Polemik Ojek dan Taksi Online di Kota Malang

Sebelum Kembali Beroperasi, Penyedia Jasa Taksi Online Harus Lengkapi Syarat

Ilustrasi sopir taksi konvensional 'mengamankan' taksi online di Kota Malang. (Muhammad Choirul)
Ilustrasi sopir taksi konvensional 'mengamankan' taksi online di Kota Malang. (Muhammad Choirul)

MALANGVOICE – Taksi online bisa kembali beroperasi pada April mendatang, seiring berlakunya hasil revisi Permenhub No 32 Tahun 2016. Wali Kota Malang, HM Anton, memaparkan, ada 11 poin penting yang perlu diperhatikan sebahai syarat legalitas taksi online.

“Transportasi online ini dilindungi, dengan catatan harus menjalankan 11 poin penting. Kami mendapat penjelasan, taksi online ini tergolong jenis angkutan sewa khusus,” tandasnya.

Dengan demikian, setiap armada tidak harus memakai plat tanda nomor kendaraan berwarna kuning, melainkan hitam. Poin berikutnya, yakni ukuran CC kendaraan minimal 1000 CC.

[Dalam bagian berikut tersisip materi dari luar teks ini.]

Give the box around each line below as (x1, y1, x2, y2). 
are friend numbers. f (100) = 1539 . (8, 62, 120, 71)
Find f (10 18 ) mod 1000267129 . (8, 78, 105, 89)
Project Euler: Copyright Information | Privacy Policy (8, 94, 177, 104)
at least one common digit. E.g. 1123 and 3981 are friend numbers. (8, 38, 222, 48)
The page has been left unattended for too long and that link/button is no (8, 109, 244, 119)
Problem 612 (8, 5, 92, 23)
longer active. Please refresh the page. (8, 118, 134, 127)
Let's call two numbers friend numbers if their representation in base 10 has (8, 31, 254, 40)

Sementara itu, ada beberapa poin yang menjelaskan belum diaturnya sejumlah aspek, yakni ketentuan tarif, penetapan kebutuhan jumlah armada, pajak, dan sanksi. “Tarif batas atas dan bawah masih didiskusikan, sedangkan penetapan kebutuhan jumlah kendaraan belum diatur,” kata Anton.

Dijelaskan, nantinya jumlah kendaraan di tiap daerah dibatasi yang pembatasannya menjadi wewenang gubernur. Selanjutnya, STNK setiap armada harus berdasarkan penyedia jasa, bukan atas nama perorangan.

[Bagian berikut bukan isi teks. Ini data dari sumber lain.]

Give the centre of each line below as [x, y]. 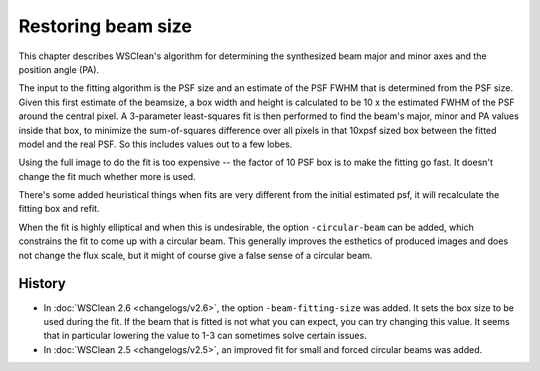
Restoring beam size [105, 26]
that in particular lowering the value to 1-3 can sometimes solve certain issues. [205, 336]
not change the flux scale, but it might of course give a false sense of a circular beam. [195, 255]
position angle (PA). [59, 69]
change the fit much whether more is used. [107, 176]
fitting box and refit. [59, 209]
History [42, 283]
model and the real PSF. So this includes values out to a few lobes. [155, 144]
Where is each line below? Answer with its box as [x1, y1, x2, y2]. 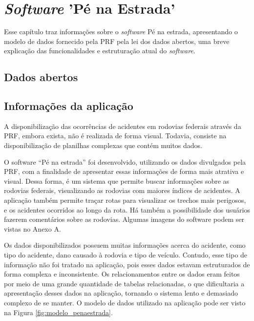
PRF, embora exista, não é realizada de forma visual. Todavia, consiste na [4, 130, 227, 141]
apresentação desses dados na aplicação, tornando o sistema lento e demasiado [4, 288, 238, 298]
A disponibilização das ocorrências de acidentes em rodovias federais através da [4, 121, 241, 131]
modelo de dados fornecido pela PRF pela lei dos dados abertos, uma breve [4, 36, 230, 46]
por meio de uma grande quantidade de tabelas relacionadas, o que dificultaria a [4, 278, 245, 288]
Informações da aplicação [4, 98, 133, 113]
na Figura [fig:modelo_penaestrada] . [4, 307, 113, 317]
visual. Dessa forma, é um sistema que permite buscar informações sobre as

“Untuk uji KIR, angkutan online ini hanya perlu melampirkan sertifikat registrasi uji tipe. Nanti ada stiker khusus yang ditempel di kendaraan,” tandasnya.

Selain itu, setiap pengemudi diwajibkan menguasai tempat penyimpanan barang alias bagasi. Penyedia jasa transportasi online juga wajib menyediakan fasilitas peremajaan, atau melibatkan pihak lain untuk bengkel ini.

“Akses di aplikasi juga harus diserahkan kepada Kemenhub dan pemberi izin di tataran Pemda, untuk memudahkan pengawasan,” pungkasnya.